The Gold Standard in Magnetic Engine Protection




goldplug.com


----------



## port1 (Dec 16, 2020)

I emailed them. Thanks for the recommendation. Their website is great and does indicate they provide premium quality oil drain plugs, even custom ones. Now, does anyone know which magnetic dipstick I should order?


----------



## LaSwamp (Mar 16, 2021)

I've read stories from people who bought magnetic dipsticks that had the magnets fall out of the dipstick and into the oil. I've been looking for one myself but am a bit worried about that happening.


----------



## port1 (Dec 16, 2020)

Oh! That’s not good....but the ones on the Gold Plug website appear quite robust and well made. They have an image of a magnetic dipstick made for Honda generators that can cling to and hold an adjustable wrench. That’s rugged. Made in the USA too. ✅👌 Since our generators run at such high RPM’s it makes sense to give their engine oil as much enhanced protection as we can provide.


----------



## LaSwamp (Mar 16, 2021)

The plugs in that link are for the oil pan, not the fill neck, from what I can tell. Those are probably fine to use.


----------



## Dutchy491 (Sep 18, 2019)

Yep, a drain plug is all you need. It will hold ferrous metal until you do an Oil change. Clean the plug at that time and complete your Oil change as usual. Dutchy.


----------



## Ground Fault (Jun 9, 2020)

Take the drain plug out, take it to a hardware store or a nut and bolt distributor. Start screwing it into nuts until you find the size and pitch that it fits. Order same. Done.


----------



## port1 (Dec 16, 2020)

Wow!

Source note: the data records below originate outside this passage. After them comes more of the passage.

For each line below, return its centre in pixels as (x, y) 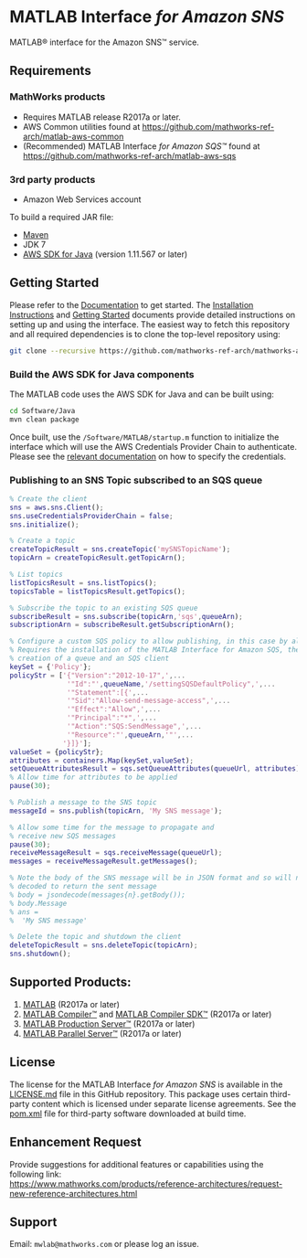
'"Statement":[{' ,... (108, 692)
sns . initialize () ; (44, 524)
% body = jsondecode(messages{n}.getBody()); (97, 895)
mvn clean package (44, 419)
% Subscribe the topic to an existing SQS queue (104, 608)
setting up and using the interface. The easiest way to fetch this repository (150, 324)
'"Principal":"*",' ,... (112, 718)
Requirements (50, 71)
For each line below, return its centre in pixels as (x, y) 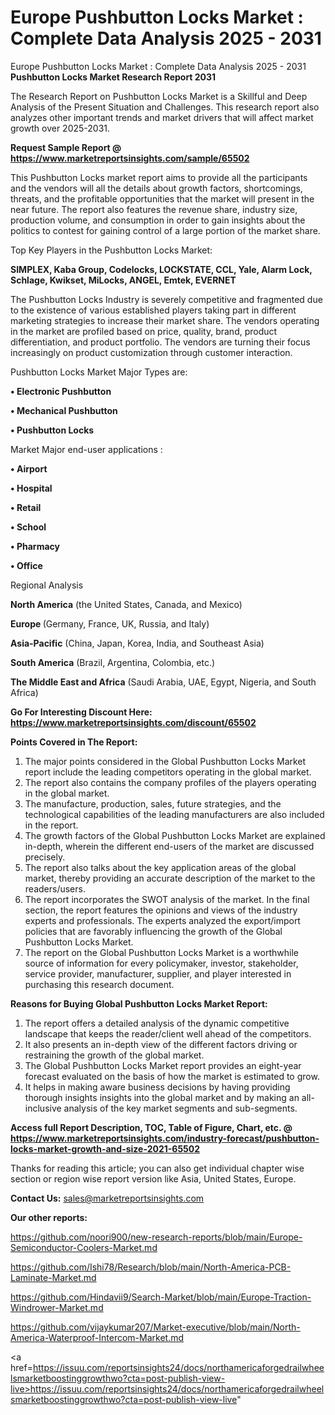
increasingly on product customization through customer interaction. (151, 352)
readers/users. (55, 888)
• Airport (29, 468)
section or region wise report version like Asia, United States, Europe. (153, 1178)
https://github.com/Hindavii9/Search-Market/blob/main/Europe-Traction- (161, 1297)
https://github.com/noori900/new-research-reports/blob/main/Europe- (156, 1237)
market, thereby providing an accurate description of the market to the (170, 878)
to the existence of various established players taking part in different (153, 310)
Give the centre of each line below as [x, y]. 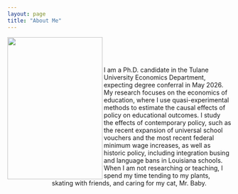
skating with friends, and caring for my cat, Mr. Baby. [130, 183]
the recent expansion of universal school [163, 130]
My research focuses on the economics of [166, 92]
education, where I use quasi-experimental [167, 99]
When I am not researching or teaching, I [164, 168]
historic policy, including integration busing [167, 153]
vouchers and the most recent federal [159, 138]
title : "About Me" [34, 21]
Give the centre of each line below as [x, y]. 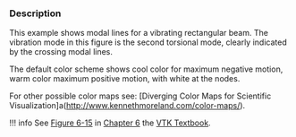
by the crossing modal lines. [61, 52]
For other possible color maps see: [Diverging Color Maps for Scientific [140, 96]
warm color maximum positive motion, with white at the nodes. [125, 79]
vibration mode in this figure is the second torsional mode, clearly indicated [148, 42]
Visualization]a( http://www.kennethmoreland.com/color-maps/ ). [127, 106]
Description [35, 13]
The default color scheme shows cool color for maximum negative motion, [146, 69]
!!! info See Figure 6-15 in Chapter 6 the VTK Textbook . [110, 123]
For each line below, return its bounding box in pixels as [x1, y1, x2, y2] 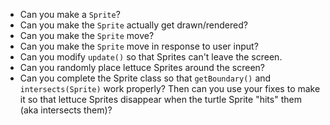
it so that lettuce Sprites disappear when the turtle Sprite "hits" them [19, 94, 302, 105]
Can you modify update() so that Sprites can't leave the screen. [19, 51, 283, 63]
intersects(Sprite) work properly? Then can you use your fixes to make [19, 83, 321, 94]
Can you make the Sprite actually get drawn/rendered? [19, 19, 248, 31]
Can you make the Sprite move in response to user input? [19, 40, 259, 52]
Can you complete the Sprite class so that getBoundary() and [19, 72, 272, 84]
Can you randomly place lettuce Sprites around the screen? [19, 62, 265, 73]
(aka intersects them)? [19, 104, 113, 116]
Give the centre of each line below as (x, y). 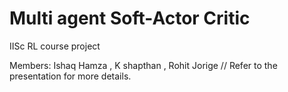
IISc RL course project (55, 46)
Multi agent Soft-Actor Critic (130, 18)
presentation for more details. (70, 76)
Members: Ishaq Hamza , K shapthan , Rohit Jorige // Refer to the (143, 65)
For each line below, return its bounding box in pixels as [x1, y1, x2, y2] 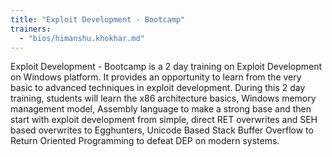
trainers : [10, 24, 52, 34]
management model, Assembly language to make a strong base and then [10, 103, 312, 115]
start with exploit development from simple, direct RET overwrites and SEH [10, 114, 318, 126]
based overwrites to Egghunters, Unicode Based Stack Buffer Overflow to [10, 124, 314, 136]
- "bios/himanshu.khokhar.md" [19, 33, 145, 43]
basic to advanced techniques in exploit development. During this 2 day [10, 82, 306, 94]
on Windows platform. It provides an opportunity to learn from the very [10, 71, 302, 83]
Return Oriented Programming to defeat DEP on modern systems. [10, 135, 280, 147]
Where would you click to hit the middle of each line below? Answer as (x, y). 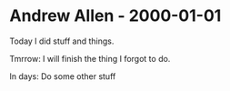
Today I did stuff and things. (62, 41)
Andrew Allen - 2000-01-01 (115, 16)
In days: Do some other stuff (63, 76)
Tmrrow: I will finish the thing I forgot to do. (90, 58)
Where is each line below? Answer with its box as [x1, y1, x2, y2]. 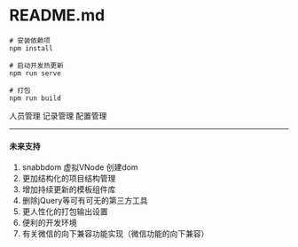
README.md [9, 5, 106, 26]
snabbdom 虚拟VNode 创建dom [21, 162, 139, 173]
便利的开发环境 [21, 218, 77, 228]
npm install [9, 43, 53, 53]
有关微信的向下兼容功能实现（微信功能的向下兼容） [21, 228, 209, 239]
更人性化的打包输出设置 [21, 206, 108, 217]
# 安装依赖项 [9, 36, 51, 45]
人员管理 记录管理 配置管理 [9, 110, 107, 120]
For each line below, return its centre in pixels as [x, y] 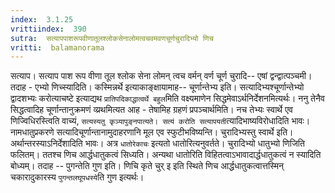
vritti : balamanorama [57, 47]
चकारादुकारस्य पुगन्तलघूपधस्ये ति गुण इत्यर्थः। [77, 177]
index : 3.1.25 [42, 19]
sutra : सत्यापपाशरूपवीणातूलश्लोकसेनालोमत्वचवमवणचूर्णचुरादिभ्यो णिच [112, 38]
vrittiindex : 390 [48, 29]
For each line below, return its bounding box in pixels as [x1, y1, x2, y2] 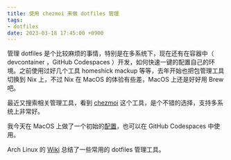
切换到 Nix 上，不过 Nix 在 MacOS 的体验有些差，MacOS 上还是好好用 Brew [7, 75, 224, 84]
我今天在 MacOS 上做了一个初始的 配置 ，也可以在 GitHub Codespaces [7, 122, 207, 130]
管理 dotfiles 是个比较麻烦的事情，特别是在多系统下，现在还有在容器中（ [7, 49, 214, 57]
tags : [7, 17, 23, 24]
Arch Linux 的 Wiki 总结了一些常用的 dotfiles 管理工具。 [7, 145, 165, 154]
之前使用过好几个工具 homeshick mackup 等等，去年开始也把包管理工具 [19, 66, 225, 75]
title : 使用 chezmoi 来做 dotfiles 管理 [7, 10, 119, 17]
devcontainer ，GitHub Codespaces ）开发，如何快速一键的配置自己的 [7, 58, 209, 66]
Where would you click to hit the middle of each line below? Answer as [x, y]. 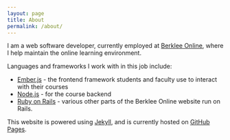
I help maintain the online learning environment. [74, 53]
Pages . [17, 129]
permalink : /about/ [35, 26]
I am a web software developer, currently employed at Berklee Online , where [115, 46]
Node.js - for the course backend [64, 94]
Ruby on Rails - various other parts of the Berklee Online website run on [119, 102]
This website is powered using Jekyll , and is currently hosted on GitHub [109, 122]
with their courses [43, 87]
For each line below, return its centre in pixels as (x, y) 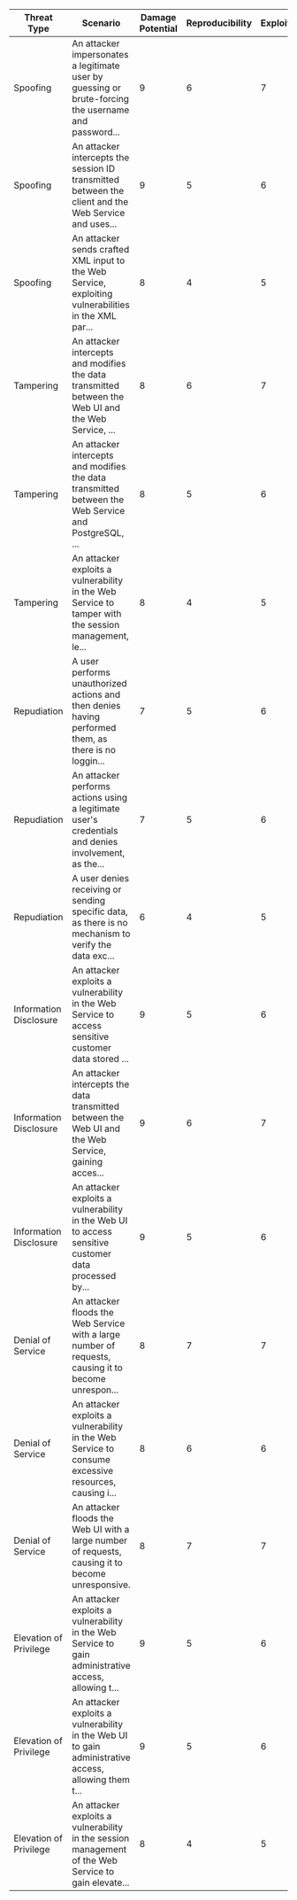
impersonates (100, 54)
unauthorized (99, 683)
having (86, 717)
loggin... (88, 761)
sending (89, 900)
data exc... (93, 956)
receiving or (97, 889)
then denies (96, 706)
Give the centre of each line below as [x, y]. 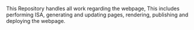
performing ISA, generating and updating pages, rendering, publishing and [97, 15]
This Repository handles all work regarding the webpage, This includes [93, 9]
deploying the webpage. [36, 21]
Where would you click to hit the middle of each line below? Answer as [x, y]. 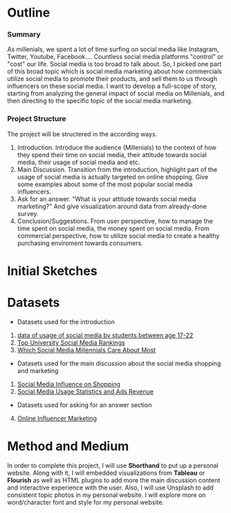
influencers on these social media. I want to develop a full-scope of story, [112, 86]
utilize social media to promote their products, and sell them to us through [112, 79]
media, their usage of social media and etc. [78, 162]
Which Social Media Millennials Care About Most [86, 350]
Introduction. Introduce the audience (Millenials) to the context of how [117, 147]
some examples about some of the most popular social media [105, 184]
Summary [24, 35]
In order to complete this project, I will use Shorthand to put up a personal [113, 465]
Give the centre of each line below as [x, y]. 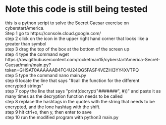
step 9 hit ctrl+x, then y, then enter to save [48, 112]
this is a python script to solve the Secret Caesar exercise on [67, 23]
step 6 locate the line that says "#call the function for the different [72, 81]
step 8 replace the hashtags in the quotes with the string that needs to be [80, 101]
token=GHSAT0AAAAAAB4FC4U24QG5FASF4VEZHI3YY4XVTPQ [72, 70]
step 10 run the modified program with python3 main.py [62, 117]
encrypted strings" [24, 85]
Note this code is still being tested [76, 9]
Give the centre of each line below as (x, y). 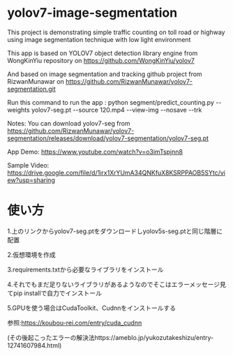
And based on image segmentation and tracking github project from (105, 74)
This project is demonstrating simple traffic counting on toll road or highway (116, 32)
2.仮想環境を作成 (31, 254)
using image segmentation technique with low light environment (99, 39)
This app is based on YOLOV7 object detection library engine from (103, 53)
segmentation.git (31, 89)
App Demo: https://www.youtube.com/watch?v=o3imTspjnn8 (95, 151)
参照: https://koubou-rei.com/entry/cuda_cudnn (75, 322)
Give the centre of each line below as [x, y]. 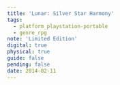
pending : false [29, 64]
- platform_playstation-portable [61, 26]
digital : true [27, 45]
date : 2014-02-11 [32, 71]
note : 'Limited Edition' [42, 39]
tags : [15, 20]
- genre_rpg [30, 33]
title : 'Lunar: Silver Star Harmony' [61, 13]
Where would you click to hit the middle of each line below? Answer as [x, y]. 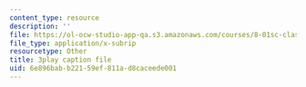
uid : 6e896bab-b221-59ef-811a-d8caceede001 [93, 69]
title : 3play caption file [61, 60]
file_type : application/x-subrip [73, 43]
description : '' [40, 26]
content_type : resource [55, 18]
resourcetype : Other [49, 52]
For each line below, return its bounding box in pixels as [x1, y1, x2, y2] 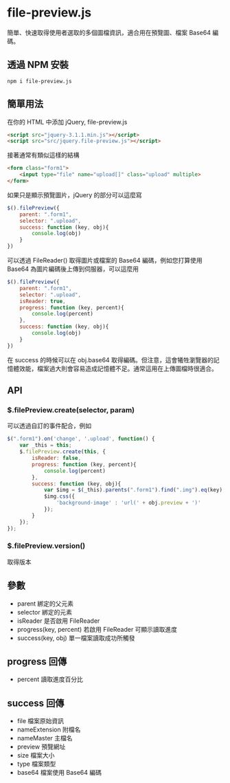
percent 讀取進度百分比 [16, 675, 84, 683]
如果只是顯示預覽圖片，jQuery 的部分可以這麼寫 [7, 190, 142, 199]
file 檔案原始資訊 [16, 717, 64, 725]
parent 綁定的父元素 [16, 599, 74, 608]
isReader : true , [19, 298, 67, 305]
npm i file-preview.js [7, 78, 72, 85]
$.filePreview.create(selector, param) [7, 406, 135, 415]
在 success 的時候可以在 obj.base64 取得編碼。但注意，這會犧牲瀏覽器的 [7, 355, 214, 364]
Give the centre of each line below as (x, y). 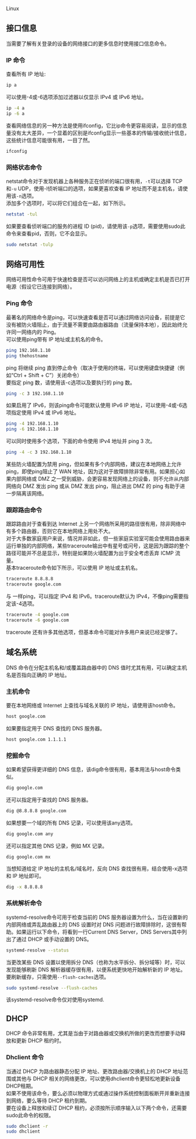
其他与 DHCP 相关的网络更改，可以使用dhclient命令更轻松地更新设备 (98, 1078)
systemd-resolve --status (37, 950)
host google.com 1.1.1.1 (36, 739)
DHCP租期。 (21, 1086)
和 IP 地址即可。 (25, 876)
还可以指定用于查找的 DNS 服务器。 (49, 799)
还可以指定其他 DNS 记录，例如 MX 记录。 (57, 846)
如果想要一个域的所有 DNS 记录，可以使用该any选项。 (71, 823)
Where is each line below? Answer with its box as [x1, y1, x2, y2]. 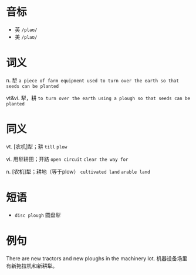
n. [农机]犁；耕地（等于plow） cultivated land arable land [6, 168, 151, 175]
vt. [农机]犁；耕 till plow [6, 143, 67, 150]
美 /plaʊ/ [14, 33, 38, 40]
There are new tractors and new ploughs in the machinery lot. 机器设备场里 [6, 254, 188, 262]
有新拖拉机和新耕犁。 [6, 262, 58, 269]
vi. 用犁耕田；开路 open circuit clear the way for [6, 155, 129, 163]
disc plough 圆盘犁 [14, 211, 61, 218]
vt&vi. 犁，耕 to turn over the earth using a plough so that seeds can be [6, 94, 191, 101]
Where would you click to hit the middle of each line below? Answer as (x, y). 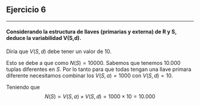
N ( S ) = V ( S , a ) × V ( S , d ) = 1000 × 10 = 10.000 (100, 96)
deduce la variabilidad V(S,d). (44, 38)
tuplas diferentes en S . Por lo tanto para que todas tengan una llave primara (99, 69)
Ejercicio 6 (26, 10)
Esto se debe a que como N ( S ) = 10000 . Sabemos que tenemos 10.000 (93, 63)
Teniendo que (23, 87)
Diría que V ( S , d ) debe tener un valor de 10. (59, 52)
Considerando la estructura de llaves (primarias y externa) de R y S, (91, 32)
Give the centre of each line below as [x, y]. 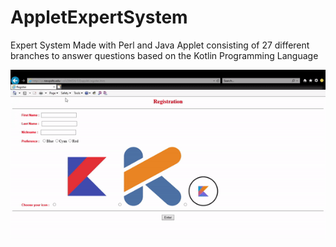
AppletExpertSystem [99, 17]
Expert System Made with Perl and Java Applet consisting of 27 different [160, 45]
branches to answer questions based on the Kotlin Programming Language [164, 55]
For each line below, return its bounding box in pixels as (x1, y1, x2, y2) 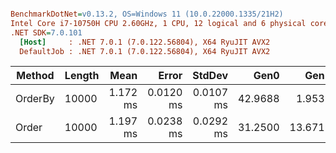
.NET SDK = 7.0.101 (10, 27, 83, 38)
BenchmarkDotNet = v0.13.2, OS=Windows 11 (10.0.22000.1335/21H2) (10, 9, 284, 19)
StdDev (192, 69, 228, 83)
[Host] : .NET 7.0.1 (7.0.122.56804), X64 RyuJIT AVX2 (19, 37, 271, 47)
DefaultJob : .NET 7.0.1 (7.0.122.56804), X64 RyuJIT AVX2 (19, 46, 271, 56)
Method (16, 69, 55, 83)
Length (64, 69, 100, 83)
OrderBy (15, 92, 55, 106)
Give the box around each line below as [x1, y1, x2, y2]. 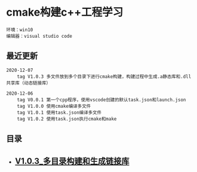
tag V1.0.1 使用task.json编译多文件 [17, 109, 102, 116]
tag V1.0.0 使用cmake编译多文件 [17, 103, 91, 109]
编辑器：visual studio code [6, 33, 73, 39]
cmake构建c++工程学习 [6, 5, 124, 19]
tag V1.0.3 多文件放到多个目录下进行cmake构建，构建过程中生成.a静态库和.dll [17, 73, 192, 80]
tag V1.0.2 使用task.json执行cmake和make [17, 116, 117, 122]
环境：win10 [6, 26, 33, 33]
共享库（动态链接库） [6, 80, 51, 86]
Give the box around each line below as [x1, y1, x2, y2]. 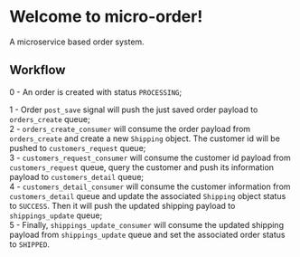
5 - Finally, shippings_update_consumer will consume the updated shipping [9, 219, 285, 230]
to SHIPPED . [9, 238, 50, 250]
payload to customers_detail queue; [9, 171, 145, 182]
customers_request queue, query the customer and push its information [9, 161, 274, 173]
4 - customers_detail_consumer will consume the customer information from [9, 181, 291, 192]
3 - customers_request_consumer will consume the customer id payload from [9, 152, 291, 163]
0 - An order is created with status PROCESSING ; [9, 86, 183, 97]
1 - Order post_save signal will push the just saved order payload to [9, 104, 258, 115]
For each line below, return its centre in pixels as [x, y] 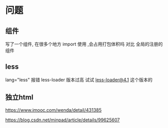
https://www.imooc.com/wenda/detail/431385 [53, 110]
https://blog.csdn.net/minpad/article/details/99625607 [63, 120]
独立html [19, 97]
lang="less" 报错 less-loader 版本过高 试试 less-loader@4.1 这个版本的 [79, 80]
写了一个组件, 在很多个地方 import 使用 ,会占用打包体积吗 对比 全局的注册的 [84, 44]
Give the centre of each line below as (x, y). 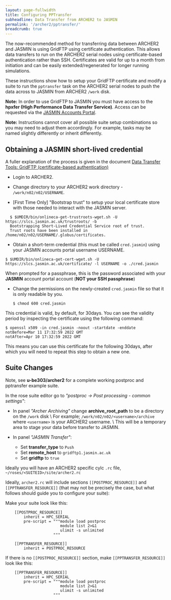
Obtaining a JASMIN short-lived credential (74, 149)
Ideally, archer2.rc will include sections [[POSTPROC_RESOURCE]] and (76, 482)
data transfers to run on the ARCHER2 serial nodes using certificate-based (84, 55)
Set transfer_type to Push (47, 447)
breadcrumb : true (24, 29)
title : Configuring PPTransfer (39, 15)
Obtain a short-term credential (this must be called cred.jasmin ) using (86, 244)
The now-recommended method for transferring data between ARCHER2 (82, 44)
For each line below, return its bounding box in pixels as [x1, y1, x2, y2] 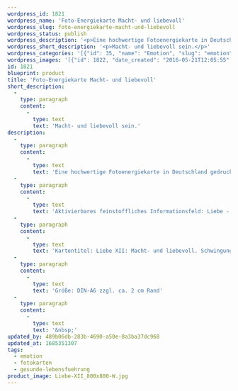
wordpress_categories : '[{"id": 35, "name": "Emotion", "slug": [7, 50, 201, 57]
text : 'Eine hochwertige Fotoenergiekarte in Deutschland [33, 168, 208, 176]
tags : [7, 346, 23, 353]
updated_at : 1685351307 [7, 339, 78, 347]
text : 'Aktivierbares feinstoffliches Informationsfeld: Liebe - [33, 208, 230, 215]
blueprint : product [7, 69, 65, 76]
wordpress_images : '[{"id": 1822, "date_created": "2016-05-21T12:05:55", [7, 57, 233, 64]
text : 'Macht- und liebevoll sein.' [33, 122, 141, 130]
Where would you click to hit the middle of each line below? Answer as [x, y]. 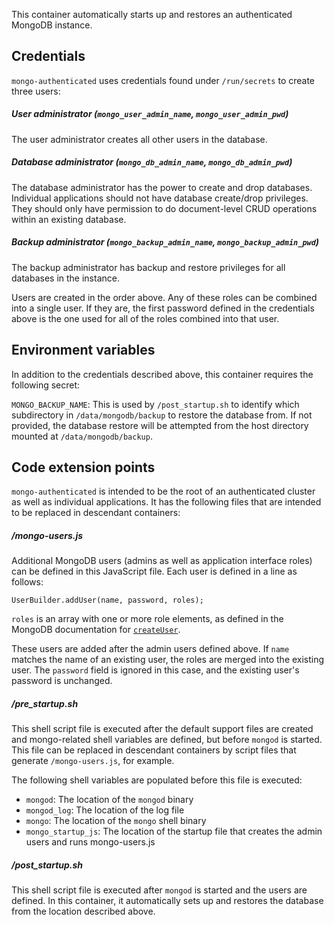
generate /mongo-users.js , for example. [93, 761]
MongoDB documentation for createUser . [96, 630]
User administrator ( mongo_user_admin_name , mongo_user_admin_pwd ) [150, 114]
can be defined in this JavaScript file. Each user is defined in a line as [154, 571]
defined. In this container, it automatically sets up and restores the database [167, 901]
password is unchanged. [62, 681]
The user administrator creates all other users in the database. [139, 139]
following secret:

Actually, that's just too obvious. Here I was overcomplicating this for myself. I was sure that drain plugs were sized differently than nuts and bolts. I actually have a set of thread checkers (both metric and SAE) that I will use. I was convinced that thread and "pitch", especially, sized such things differently, and I needed a gauge to measure the angle of the threads. What was I thinking? Thanks to everyone for their advice.
Does anyone have some advice now regarding the dipstick sizing, or is it just as simple as sending the length and the thread to those folks over at Gold Plug?


----------



## Dutchy491 (Sep 18, 2019)

Iowagold is on this forum quite a bit. He provides magnetic plugs and dipsticks albeit mostly for Honda generators. Hopefully he’ll chime in with something for you. However if you can get a magnetic drain plug that’s all you really need. It will catch any ferrous bits. Dipstick is cool though because it’s so easy to check. Be sure to get a quality one. Horror stories mentioned earlier about magnets detaching... Dutchy


----------



## port1 (Dec 16, 2020)

Yes he messaged me and I replied. Thanks again.


----------



## iowagold (Jan 22, 2020)

the cool weird science thing is the carbon in the oil becomes magnetic during combustion!
lol!
that is weird stuff!
I ran in to that back in 1999 when were working on power back up on an ethanol mfg plant.
oil sent out for further testing to see what the trash was...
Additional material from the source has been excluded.